Why Choosing the Right Fence for a Housing Development Matters
Since Trex introduced the Seclusions fencing line in 2005, it has led the category in the use of composite materials. Homeowners and commercial property owners use Trex to replace older wood or vinyl fences. Homeowner associations have found it to be a solid solution to reduce long term costs. Government agencies specify it for secure barriers that cost less than masonry.
Developers also are attracted to Trex fencing for its various benefits. If you are a developer in a design phase and are looking for a fence to compliment the themes of your project, Trex is likely to provide specific attributes to meet your needs. The following considerations will be helpful in evaluating Trex for your development.
Value of Design
Trex has developed a portfolio of products that extend beyond functionality. There are plenty of low-maintenance fences on the market, like vinyl or stockade-style composites, but Trex’s approach to fencing is different. As outdoor living themes continues to mature, consumers are embracing the idea that any property element can have aesthetic value. For example, whereas decks used to be seen as just functional spaces for outdoor activities, Trex has helped shaped the idea that those spaces can enhance the appearance and utility of backyards by adding a variety of color options for decking boards, decorative railing, pergolas, outdoor furniture, lighting, etc. Stretching to the perimeter, the principle also holds true. The Trex fencing design rejects the notion that a fence is just a privacy or security barrier.
Most homeowners invest time and money in their landscaping. Because a fence is a highly visible backdrop, the appearance of a property can be significantly enhanced or degraded by it. This concept is similar to the idea that a person that purchases a luxury sedan isn’t going to settle for a drab shape and nondescript trim. They will also expect the vehicle to have tasteful accents and surfacing. The same holds true for Trex. Rather than looking like a simulated structure made from plastic, it has the appearance of a painted wood fence that has been well-maintained.
Trex is one of only a few fences made from recycled materials and it is the one with the highest content (95%) of reclaimed woods and plastics. The company has won several awards for its innovative use of by-products and for its sustainable manufacturing processes.

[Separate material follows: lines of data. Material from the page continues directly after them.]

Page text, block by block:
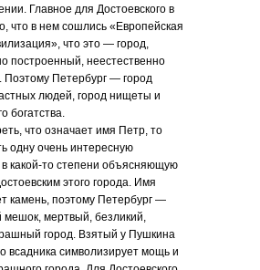
Главное для Достоевского в
что в нем сошлись «Европейская
что это — город,
построенный, неестественно
Поэтому Петербург — город
людей, город нищеты и
богатства.
что означает имя Петр, то
одну очень интересную
в какой-то степени объясняющую
этого города. Имя
камень, поэтому Петербург —
мешок, мертвый, безликий,
город. Взятый у Пушкина
всадника символизирует мощь и
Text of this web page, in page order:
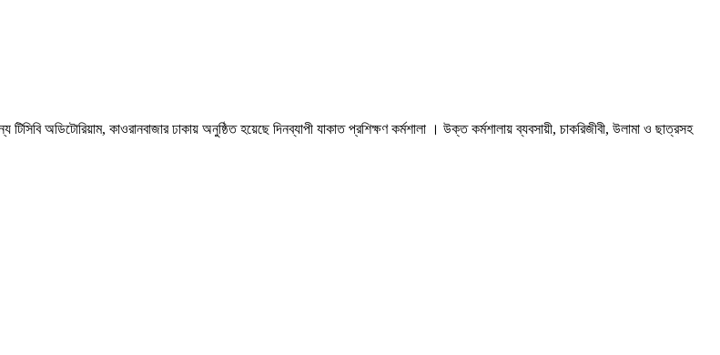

Trex is a member of the U.S. Green Building Council, and contributes five LEED points for recycled content, innovative design, and sourcing regional materials for manufacture.
Green building is already important in the commercial space where Trex is frequently used for enclosures, screens, and perimeters, but it also is increasingly a consideration for the residential buyer as well. Sustainability and resilience matter, and Trex is proud to provide solutions for clients that are looking for eco-friendly solutions.

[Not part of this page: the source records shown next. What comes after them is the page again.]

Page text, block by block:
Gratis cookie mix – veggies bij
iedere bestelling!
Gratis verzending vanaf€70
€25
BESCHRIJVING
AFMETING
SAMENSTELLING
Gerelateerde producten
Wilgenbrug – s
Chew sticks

One of the most important elements that sets Trex fencing apart from other manufactured fences is its strength. The material in Trex is 2x to 4x as thick as vinyl and other composites. Combined with its density, the thickness of the material is what gives Trex an incredible wind load rating of 130+ mph on 8′ centers. It also weathers well. Even if a wood fence is stained or painted frequently, pickets, rails, and posts will eventually warp, twist, and rot. Wood simply won’t last as long as Trex, and across the life of a Trex fence you can probably expect the wood fence to be replaced at least once and go through significant repairs, let along require frequent re-staining or painting.
Trex’s interlocking pickets completely obscure visibility through the fence. Wood pickets will gap over time as they shrink, creating privacy problems. Even board-on-board wood fences tend to warp, creating gaps as well. In terms of visibility above a fence, vinyl and other composites are typically limited to 6 ft. tall, but that isn’t the case with Trex. Trex fence systems can be configured for heights up to 12 ft. tall.
Anticipated Costs for Trex Fencing
Nationally, Trex fencing averages in the $70’s per foot installed including the materials. A comparable pre-stained cap-and-trim/board-on-board design in wood usually runs in the $40’s. Factoring maintenance and replacements, Trex becomes the better bargain over time and an owner doesn’t have to worry about scheduling maintenance or dealing with the nuisance of replacing a rotting post here or a few cracked pickets there every few years. Given its durability, it is also the greater value compared to vinyl or other composites which may be cheaper. A Trex fence is less likely to sustain incidental damage from small rocks kicked up by a lawnmower, kids throwing balls against the fence, or a bicycle bumping into a post.